# battery connection questions



## harrys_trains (Feb 15, 2008)

Hey guys! 
got the spectrum 0-4-0 side tank porter very pretty engine! below is the dc connection diagram. ok the main question is where do i connect my switch to? i want to do a battery or track power switch on the engine. and have the battery in the Box Car behind the engine. but darned if i can see an easy way of doing this? or maybe i am looking way to hard. /DesktopModules/NTForums/themes/mls/emoticons/crying.gif 
i see the R&L on the connector and motor leads on the other connector. do i connect to the wires in those connectors or to the connectors? or combination? i want to be able to restore this to original if i ever go to sell it easily. thanks for your help and experience.


----------



## Stan Cedarleaf (Jan 2, 2008)

Harry..... Here's a real quick and dirty image of simple wiring for you. Cut the leads from the track (wheels), run one side (red) to the bottom lug of a DPDT switch, then back to the wire to the board from the center lug of the DPDT switch.
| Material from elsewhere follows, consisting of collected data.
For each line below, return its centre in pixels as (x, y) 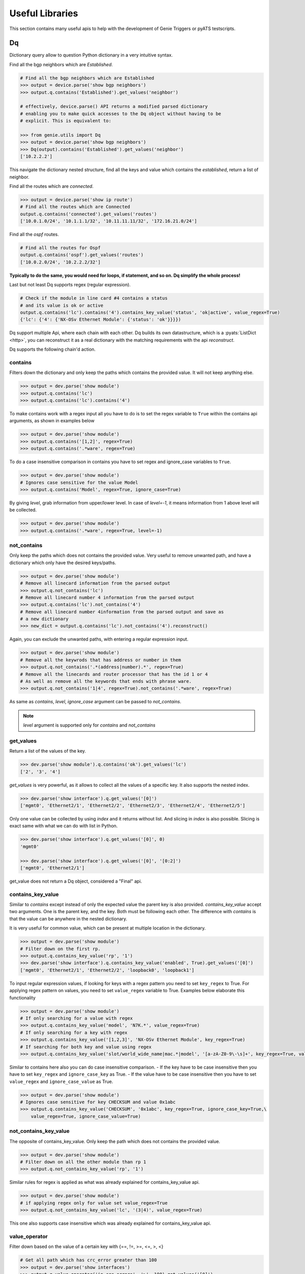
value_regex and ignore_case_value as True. (61, 1081)
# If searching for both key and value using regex (86, 1047)
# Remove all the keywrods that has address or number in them (101, 660)
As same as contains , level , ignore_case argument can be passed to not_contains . (95, 702)
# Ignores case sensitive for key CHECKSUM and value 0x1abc (98, 1102)
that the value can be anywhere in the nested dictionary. (68, 919)
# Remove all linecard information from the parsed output (95, 583)
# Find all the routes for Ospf (60, 248)
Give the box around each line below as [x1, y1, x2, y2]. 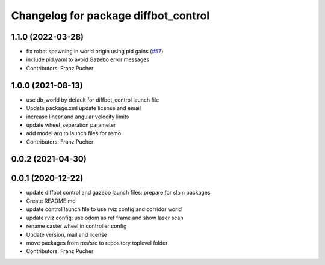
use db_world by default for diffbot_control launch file [26, 96, 159, 103]
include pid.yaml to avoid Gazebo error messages [26, 56, 150, 63]
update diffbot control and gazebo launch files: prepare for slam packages [26, 189, 211, 196]
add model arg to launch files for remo [26, 130, 122, 137]
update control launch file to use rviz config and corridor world [26, 206, 182, 213]
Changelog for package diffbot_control [11, 9, 210, 22]
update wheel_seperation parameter [26, 121, 116, 129]
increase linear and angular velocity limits [26, 113, 129, 120]
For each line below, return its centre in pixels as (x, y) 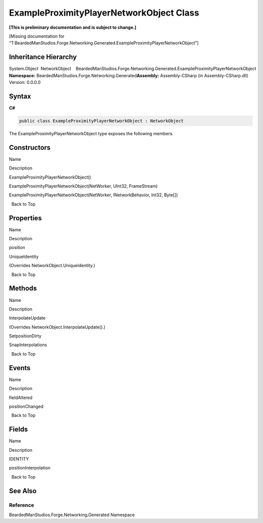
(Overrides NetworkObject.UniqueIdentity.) (52, 266)
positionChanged (26, 406)
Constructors (30, 147)
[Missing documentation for (37, 36)
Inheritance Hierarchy (43, 57)
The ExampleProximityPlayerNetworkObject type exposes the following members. (91, 133)
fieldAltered (21, 397)
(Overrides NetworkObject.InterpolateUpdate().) (57, 327)
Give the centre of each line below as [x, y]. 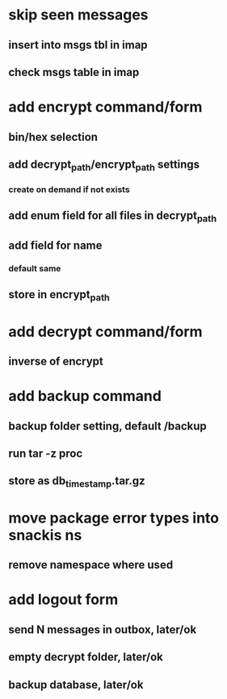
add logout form [63, 600]
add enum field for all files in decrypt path [113, 217]
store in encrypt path [59, 296]
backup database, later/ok [76, 685]
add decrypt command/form [106, 332]
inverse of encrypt [56, 362]
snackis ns [45, 535]
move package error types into [114, 518]
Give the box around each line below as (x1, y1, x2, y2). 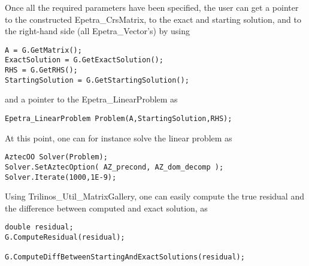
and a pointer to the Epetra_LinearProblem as (5, 93, 178, 105)
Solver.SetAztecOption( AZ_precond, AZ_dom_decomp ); (5, 162, 224, 171)
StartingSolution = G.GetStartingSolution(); (5, 75, 189, 84)
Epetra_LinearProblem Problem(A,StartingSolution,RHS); (5, 114, 232, 123)
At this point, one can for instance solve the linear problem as (5, 131, 232, 144)
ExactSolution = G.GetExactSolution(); (5, 56, 163, 65)
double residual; (5, 223, 74, 232)
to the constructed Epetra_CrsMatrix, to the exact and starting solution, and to (5, 13, 302, 25)
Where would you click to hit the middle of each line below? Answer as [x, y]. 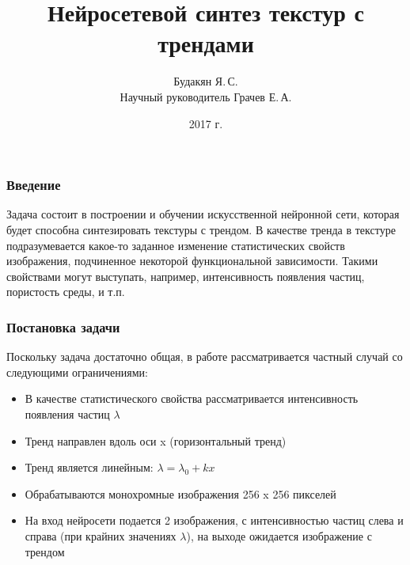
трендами [206, 43]
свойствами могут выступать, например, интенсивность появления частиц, [186, 276]
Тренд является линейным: [89, 467]
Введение [34, 185]
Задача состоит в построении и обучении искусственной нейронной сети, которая [203, 214]
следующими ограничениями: [77, 372]
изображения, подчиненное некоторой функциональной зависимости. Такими [192, 261]
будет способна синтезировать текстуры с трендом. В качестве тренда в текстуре [201, 229]
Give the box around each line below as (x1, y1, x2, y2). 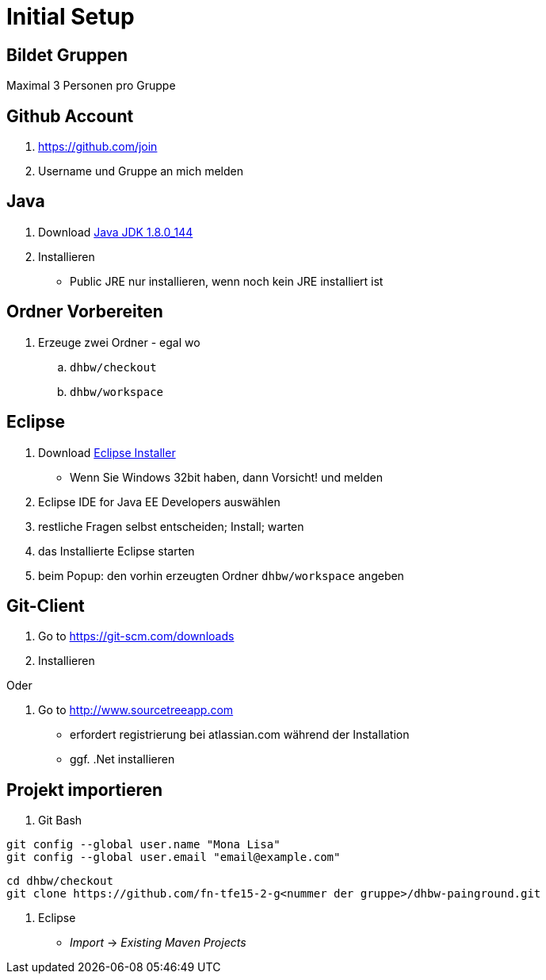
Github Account (6, 106, 134, 126)
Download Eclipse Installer (38, 445, 176, 459)
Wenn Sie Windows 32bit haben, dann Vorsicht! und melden (70, 470, 383, 484)
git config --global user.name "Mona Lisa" (6, 838, 281, 851)
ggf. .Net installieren (70, 752, 175, 767)
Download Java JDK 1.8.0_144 (38, 225, 193, 239)
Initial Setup (6, 3, 135, 30)
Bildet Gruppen (6, 44, 128, 65)
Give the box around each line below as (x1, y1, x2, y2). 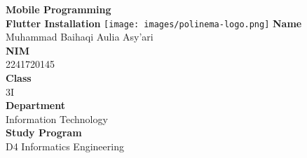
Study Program (6, 125, 82, 140)
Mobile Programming (6, 2, 111, 16)
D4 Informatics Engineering (6, 139, 124, 153)
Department (6, 98, 65, 113)
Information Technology (6, 111, 108, 126)
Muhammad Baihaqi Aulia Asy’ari (6, 29, 153, 44)
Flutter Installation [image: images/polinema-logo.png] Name (6, 15, 302, 30)
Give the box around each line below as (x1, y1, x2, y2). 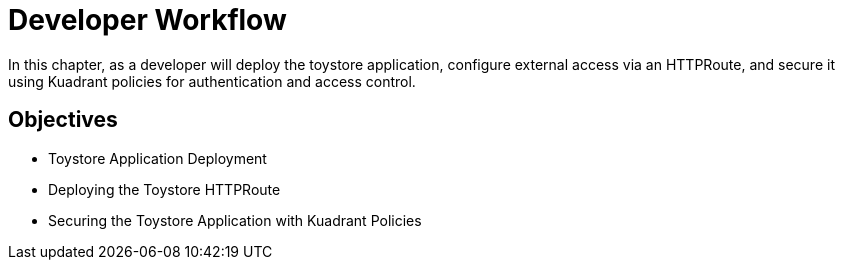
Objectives (8, 107, 118, 133)
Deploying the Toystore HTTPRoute (48, 180, 281, 198)
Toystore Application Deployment (48, 149, 267, 167)
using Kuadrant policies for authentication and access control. (8, 72, 416, 90)
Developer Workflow (8, 3, 287, 37)
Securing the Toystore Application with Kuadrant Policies (48, 211, 422, 229)

The run the other side (black) to other the bottom lug of the DPDT switch, then back to the wire to the board from the other center lug of the DPDT switch. 
Wire the positive (red) from the battery to the top of the DPDT switch and the negative (black) to the black side of the DPDT switch. Toggle switch up, track power, toggle down, battery power. 
It's simple and will work. 

Copy and paste the link. 

http://gold.mylargescale.com/StanCedarleaf/dc_wiring_connectionWeb.jpg 

Harry, KC's right on with the switch position. I drew the diagram with the switch reversed. To power by the track with the toggle down, just turn the switch 180... /DesktopModules/NTForums/themes/mls/emoticons/hehe.gif


----------



## kcndrr (Jan 7, 2008)

Just my user experience, I use the DPDT toggle to control input power (a lot). The way I wire it is if the toggle is in the down position, it is track power, if it is in the up position, it is battery power. 
The track is down, the batteries are up in the car or loco. 
Just my way of doing things.  

KC


----------